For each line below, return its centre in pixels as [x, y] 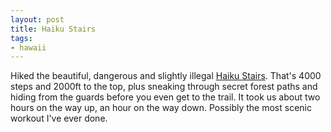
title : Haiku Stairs [53, 29]
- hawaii [28, 47]
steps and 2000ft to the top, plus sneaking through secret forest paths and [164, 87]
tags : [21, 38]
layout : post [37, 19]
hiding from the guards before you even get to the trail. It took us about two [165, 97]
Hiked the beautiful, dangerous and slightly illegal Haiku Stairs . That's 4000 [166, 76]
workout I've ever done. [59, 118]
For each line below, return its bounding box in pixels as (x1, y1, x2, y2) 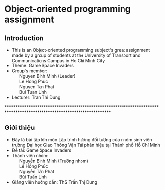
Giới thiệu (4, 124, 35, 132)
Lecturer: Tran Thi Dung (11, 94, 61, 100)
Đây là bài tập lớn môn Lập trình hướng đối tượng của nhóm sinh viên (11, 136, 152, 142)
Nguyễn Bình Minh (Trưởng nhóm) (19, 158, 88, 164)
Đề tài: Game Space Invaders (11, 147, 72, 153)
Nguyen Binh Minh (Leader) (19, 73, 76, 79)
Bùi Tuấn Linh (19, 174, 47, 180)
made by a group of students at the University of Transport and (11, 52, 141, 58)
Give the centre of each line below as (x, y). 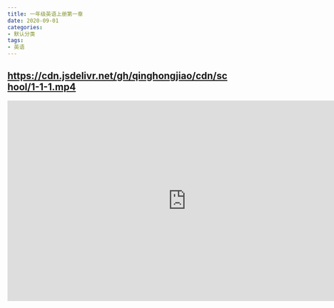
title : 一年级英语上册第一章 (45, 14)
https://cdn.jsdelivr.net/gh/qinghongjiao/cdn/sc (117, 76)
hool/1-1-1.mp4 (42, 87)
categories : (25, 27)
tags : (15, 41)
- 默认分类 (21, 34)
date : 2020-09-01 (33, 21)
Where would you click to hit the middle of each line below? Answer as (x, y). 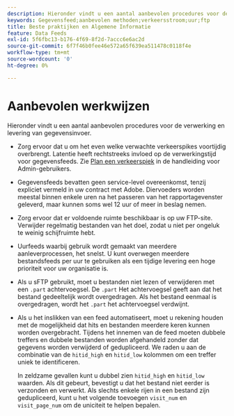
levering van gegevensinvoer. (49, 132)
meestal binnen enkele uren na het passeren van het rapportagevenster (120, 197)
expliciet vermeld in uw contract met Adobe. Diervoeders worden (111, 190)
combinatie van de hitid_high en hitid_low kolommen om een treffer (117, 354)
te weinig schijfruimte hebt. (56, 232)
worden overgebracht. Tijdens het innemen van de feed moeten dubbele (121, 332)
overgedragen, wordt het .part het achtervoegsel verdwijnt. (103, 304)
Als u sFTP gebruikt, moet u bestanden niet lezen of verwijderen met (116, 282)
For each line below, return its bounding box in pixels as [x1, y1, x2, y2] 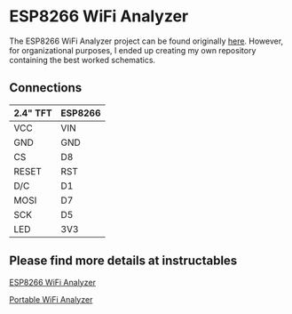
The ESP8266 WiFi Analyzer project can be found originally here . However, [9, 36, 284, 46]
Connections [9, 80, 83, 95]
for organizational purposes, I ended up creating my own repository [9, 44, 256, 55]
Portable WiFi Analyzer [9, 294, 93, 304]
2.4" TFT [13, 107, 52, 119]
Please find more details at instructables [9, 254, 238, 269]
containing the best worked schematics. [9, 54, 156, 65]
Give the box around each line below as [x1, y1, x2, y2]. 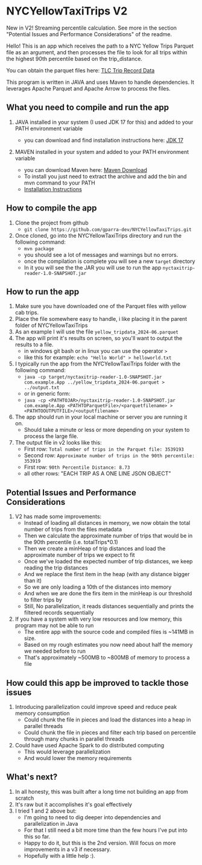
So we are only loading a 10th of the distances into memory [24, 583, 172, 591]
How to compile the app [6, 203, 97, 214]
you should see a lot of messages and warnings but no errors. [24, 251, 178, 258]
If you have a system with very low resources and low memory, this [14, 615, 183, 623]
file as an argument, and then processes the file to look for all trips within [6, 48, 188, 55]
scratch [14, 794, 34, 802]
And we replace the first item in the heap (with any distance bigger [24, 571, 190, 578]
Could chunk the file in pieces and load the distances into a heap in [24, 716, 191, 723]
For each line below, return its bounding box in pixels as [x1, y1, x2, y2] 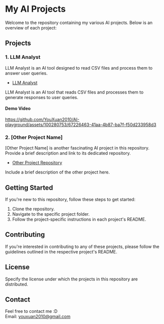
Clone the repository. [12, 206, 55, 212]
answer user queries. [5, 70, 48, 76]
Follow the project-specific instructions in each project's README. [12, 216, 146, 222]
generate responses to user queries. [5, 94, 78, 100]
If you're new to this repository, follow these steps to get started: [5, 196, 136, 202]
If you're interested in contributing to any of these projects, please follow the [5, 244, 160, 249]
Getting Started [5, 183, 53, 192]
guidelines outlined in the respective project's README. [5, 249, 117, 254]
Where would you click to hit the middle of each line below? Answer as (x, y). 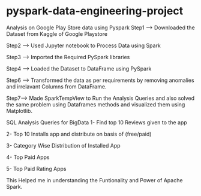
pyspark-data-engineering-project (95, 11)
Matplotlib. (19, 111)
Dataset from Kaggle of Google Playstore (57, 33)
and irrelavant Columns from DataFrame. (56, 86)
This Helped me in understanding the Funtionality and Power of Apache (94, 180)
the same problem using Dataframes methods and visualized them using (96, 104)
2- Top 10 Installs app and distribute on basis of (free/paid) (79, 134)
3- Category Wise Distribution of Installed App (64, 145)
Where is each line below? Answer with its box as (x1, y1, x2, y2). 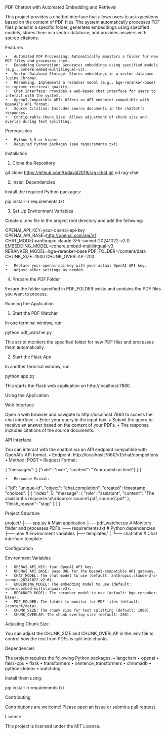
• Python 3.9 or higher (5, 137, 58, 142)
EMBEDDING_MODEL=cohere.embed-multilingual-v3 (5, 243, 114, 249)
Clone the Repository (12, 160, 56, 166)
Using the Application (5, 393, 49, 398)
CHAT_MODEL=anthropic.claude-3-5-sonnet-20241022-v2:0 (5, 238, 130, 243)
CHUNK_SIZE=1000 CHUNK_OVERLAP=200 (5, 254, 95, 259)
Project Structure (5, 510, 40, 516)
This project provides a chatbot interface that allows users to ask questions (5, 14, 159, 19)
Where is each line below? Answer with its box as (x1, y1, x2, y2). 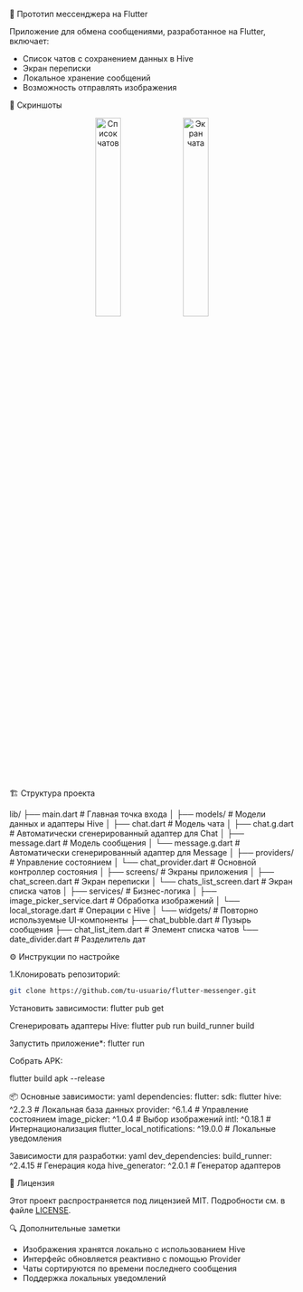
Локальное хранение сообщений (22, 72, 151, 83)
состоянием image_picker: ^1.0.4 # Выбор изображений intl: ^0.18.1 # (9, 1114, 271, 1125)
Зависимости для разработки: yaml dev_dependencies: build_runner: (9, 1150, 272, 1161)
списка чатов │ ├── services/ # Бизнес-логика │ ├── (9, 885, 217, 896)
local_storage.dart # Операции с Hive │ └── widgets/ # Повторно (9, 905, 259, 915)
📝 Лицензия (9, 1177, 55, 1188)
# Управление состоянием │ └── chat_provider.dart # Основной (9, 857, 257, 867)
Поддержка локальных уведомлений (22, 1272, 167, 1283)
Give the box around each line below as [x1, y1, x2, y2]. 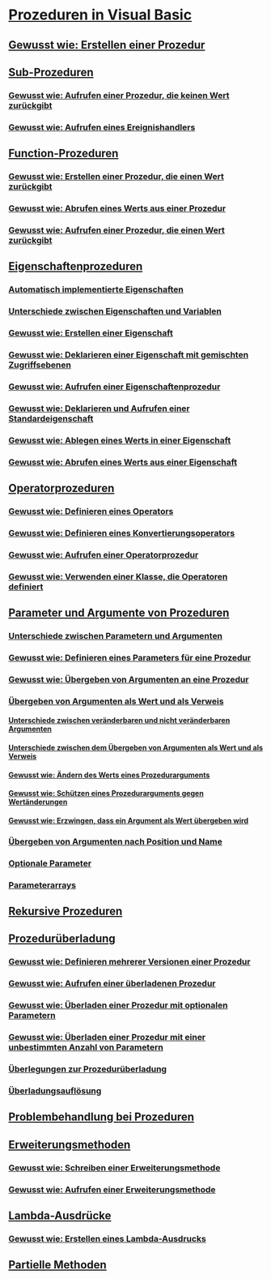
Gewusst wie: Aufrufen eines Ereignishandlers [8, 122, 196, 133]
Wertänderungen [8, 797, 68, 807]
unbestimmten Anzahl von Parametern [8, 1042, 163, 1053]
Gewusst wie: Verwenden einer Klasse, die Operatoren [8, 571, 228, 582]
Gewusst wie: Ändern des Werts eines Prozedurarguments [8, 770, 210, 780]
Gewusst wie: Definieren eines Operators [8, 506, 174, 517]
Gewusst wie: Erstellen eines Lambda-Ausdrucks [8, 1233, 206, 1244]
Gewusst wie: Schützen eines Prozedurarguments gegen [8, 789, 204, 798]
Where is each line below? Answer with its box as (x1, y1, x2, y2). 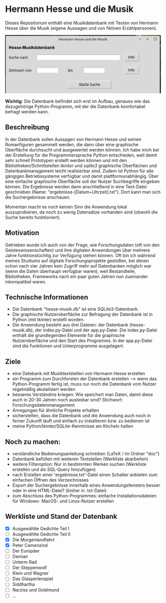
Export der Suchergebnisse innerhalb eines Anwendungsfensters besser (12, 482, 161, 488)
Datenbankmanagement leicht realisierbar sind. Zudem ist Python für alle (5, 167, 154, 174)
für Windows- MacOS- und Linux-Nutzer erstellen (12, 498, 115, 504)
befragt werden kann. (5, 109, 49, 114)
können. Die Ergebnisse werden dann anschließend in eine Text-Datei (5, 183, 147, 189)
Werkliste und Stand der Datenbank (5, 512, 118, 521)
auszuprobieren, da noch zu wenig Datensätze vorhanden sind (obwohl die (5, 209, 158, 215)
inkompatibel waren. (5, 278, 47, 284)
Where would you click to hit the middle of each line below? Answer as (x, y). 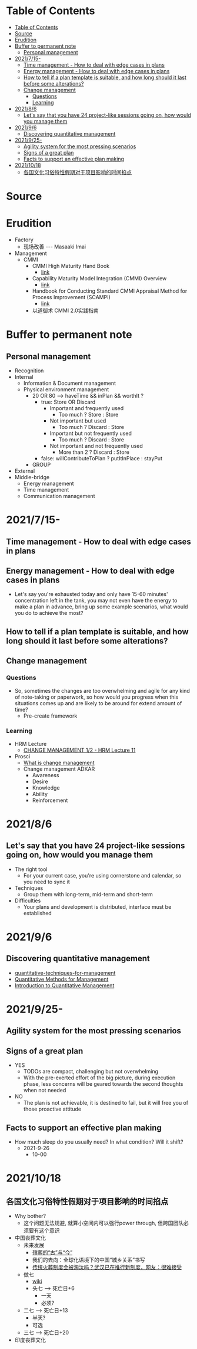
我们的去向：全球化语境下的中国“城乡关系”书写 (89, 1260)
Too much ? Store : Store (89, 415)
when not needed (45, 1091)
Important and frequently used (87, 408)
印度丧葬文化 (30, 1340)
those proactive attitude (52, 1109)
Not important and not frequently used (96, 446)
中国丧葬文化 (30, 1238)
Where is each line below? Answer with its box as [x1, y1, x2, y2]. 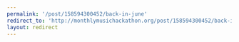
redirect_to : [6, 17, 46, 24]
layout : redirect [6, 23, 59, 31]
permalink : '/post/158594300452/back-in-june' [6, 10, 148, 18]
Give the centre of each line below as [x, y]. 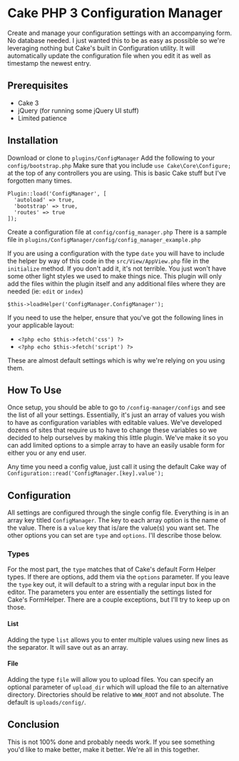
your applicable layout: [41, 325]
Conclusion [34, 725]
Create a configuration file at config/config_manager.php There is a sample [117, 232]
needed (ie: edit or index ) [45, 291]
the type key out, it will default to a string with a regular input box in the [112, 585]
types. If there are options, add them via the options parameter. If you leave [118, 577]
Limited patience [42, 118]
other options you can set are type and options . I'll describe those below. [115, 535]
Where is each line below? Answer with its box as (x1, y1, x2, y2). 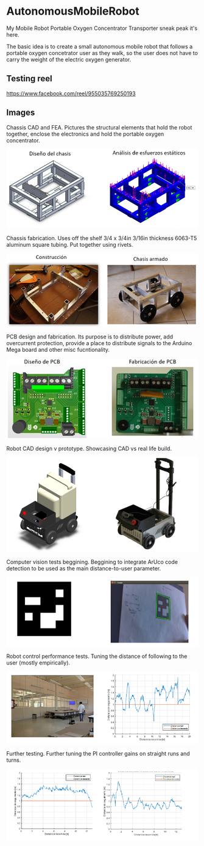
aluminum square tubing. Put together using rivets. (6, 241, 133, 248)
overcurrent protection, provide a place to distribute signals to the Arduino (6, 340, 192, 347)
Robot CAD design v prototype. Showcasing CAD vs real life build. (6, 445, 172, 452)
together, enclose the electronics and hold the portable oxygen (6, 130, 164, 137)
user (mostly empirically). (6, 659, 71, 666)
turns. (6, 756, 21, 764)
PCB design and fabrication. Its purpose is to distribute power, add (6, 333, 174, 340)
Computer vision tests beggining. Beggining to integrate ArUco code (6, 558, 178, 566)
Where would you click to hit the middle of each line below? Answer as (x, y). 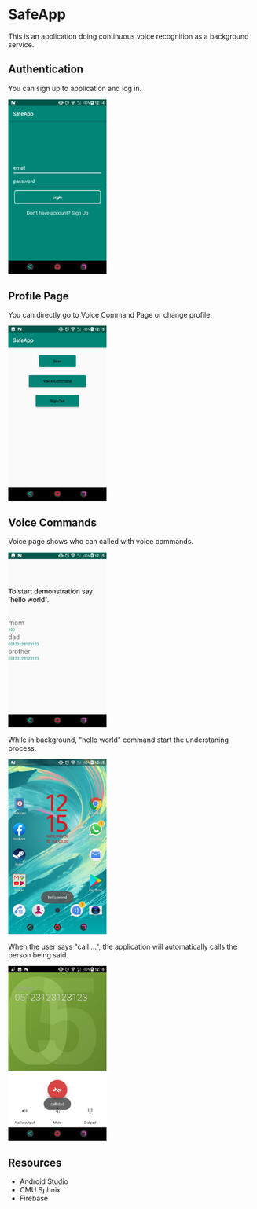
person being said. (39, 955)
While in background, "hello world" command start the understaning (119, 740)
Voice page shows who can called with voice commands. (101, 542)
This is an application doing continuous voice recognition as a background (128, 36)
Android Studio (44, 1181)
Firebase (34, 1198)
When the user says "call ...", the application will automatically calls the (123, 946)
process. (22, 748)
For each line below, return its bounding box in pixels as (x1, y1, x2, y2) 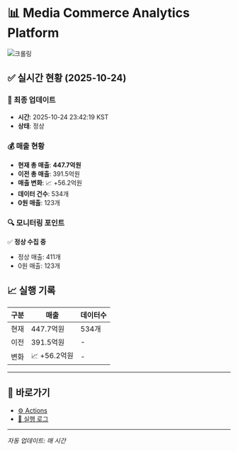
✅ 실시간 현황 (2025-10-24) (7, 72, 127, 85)
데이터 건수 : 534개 (17, 189, 69, 198)
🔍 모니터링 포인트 (7, 217, 65, 227)
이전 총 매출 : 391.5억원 (17, 169, 80, 178)
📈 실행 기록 (7, 284, 56, 296)
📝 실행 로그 (17, 414, 49, 423)
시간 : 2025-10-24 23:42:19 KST (17, 112, 109, 121)
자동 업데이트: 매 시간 (7, 436, 66, 445)
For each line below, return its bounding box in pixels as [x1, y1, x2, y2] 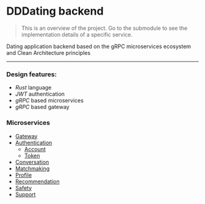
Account [24, 145, 46, 153]
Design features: [6, 70, 57, 79]
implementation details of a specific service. [21, 30, 133, 38]
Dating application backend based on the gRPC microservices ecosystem [6, 43, 191, 50]
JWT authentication [15, 90, 65, 98]
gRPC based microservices [15, 97, 84, 104]
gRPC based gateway [15, 104, 70, 111]
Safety [15, 184, 32, 191]
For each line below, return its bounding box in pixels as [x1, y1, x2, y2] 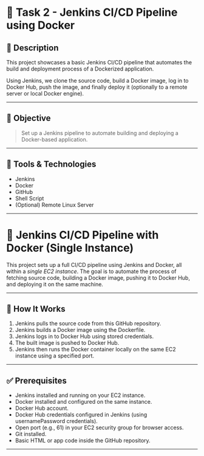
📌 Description [6, 43, 59, 53]
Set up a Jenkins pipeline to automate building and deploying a [21, 129, 179, 136]
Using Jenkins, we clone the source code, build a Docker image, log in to [6, 77, 189, 84]
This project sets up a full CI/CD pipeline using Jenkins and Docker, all [6, 261, 182, 268]
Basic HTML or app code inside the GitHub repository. [15, 437, 151, 444]
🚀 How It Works [6, 303, 66, 314]
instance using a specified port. [15, 352, 95, 359]
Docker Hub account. [15, 404, 69, 412]
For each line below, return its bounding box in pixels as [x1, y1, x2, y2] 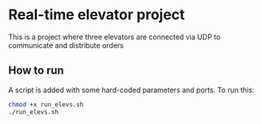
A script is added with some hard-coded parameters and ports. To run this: [8, 85, 255, 94]
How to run [8, 64, 65, 78]
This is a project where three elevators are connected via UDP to [8, 32, 221, 42]
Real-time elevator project [8, 6, 185, 24]
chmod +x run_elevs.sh [8, 100, 84, 109]
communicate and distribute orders [8, 40, 124, 50]
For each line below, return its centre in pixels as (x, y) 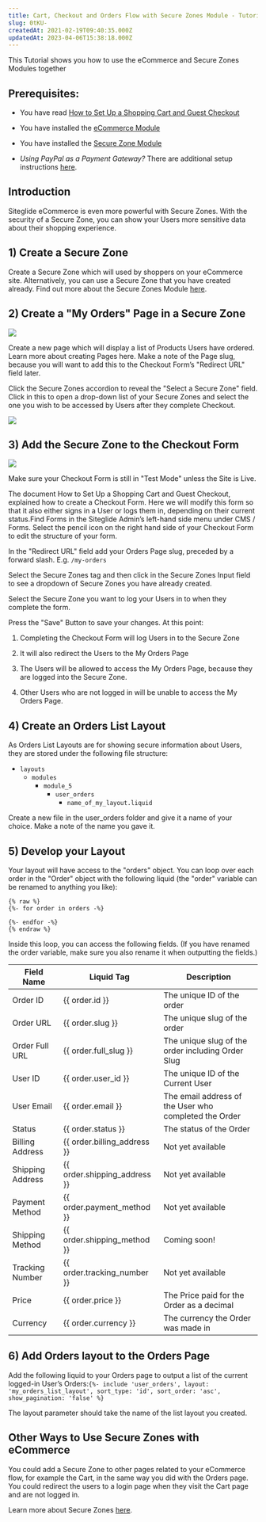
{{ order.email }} (93, 1106)
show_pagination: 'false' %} (56, 1398)
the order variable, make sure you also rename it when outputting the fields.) (133, 952)
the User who (188, 1106)
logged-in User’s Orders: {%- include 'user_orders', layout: (109, 1383)
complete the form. (40, 608)
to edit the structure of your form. (63, 536)
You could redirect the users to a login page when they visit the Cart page (129, 1486)
———
* **Requirement**: Return every line above in which the string "details" occurs.

* **Response for this exercise**:
Please find more details at instructables [9, 254, 238, 269]
implementation details of a specific service. [21, 30, 133, 38]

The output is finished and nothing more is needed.